▽

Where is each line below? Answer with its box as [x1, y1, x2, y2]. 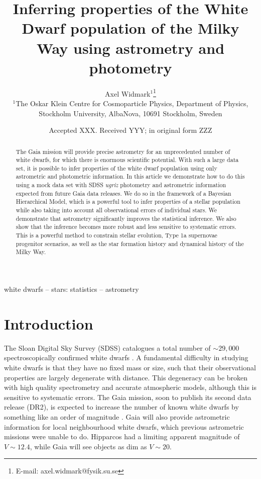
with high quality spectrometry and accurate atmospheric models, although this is [4, 382, 257, 392]
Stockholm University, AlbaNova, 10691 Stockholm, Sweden [39, 108, 222, 118]
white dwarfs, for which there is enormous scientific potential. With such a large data [16, 155, 239, 164]
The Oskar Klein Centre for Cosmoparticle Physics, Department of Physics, [16, 98, 248, 108]
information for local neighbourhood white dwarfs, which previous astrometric [4, 421, 244, 432]
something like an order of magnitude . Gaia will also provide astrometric [4, 411, 230, 422]
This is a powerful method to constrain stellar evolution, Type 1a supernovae [16, 231, 217, 239]
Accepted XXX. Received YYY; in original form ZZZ [49, 125, 212, 135]
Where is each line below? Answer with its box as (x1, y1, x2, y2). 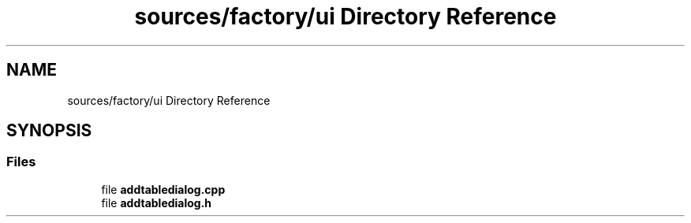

△

Prompt –
Exactly reproduce each record, leaving out any pictures.

Response to this task –
Where is each line below? Answer with its box as [x1, y1, x2, y2]. 
with high quality spectrometry and accurate atmospheric models, although this is [4, 382, 257, 392]
Stockholm University, AlbaNova, 10691 Stockholm, Sweden [39, 108, 222, 118]
white dwarfs, for which there is enormous scientific potential. With such a large data [16, 155, 239, 164]
The Oskar Klein Centre for Cosmoparticle Physics, Department of Physics, [16, 98, 248, 108]
information for local neighbourhood white dwarfs, which previous astrometric [4, 421, 244, 432]
something like an order of magnitude . Gaia will also provide astrometric [4, 411, 230, 422]
This is a powerful method to constrain stellar evolution, Type 1a supernovae [16, 231, 217, 239]
Accepted XXX. Received YYY; in original form ZZZ [49, 125, 212, 135]
Where is each line below? Answer with its box as (x1, y1, x2, y2). 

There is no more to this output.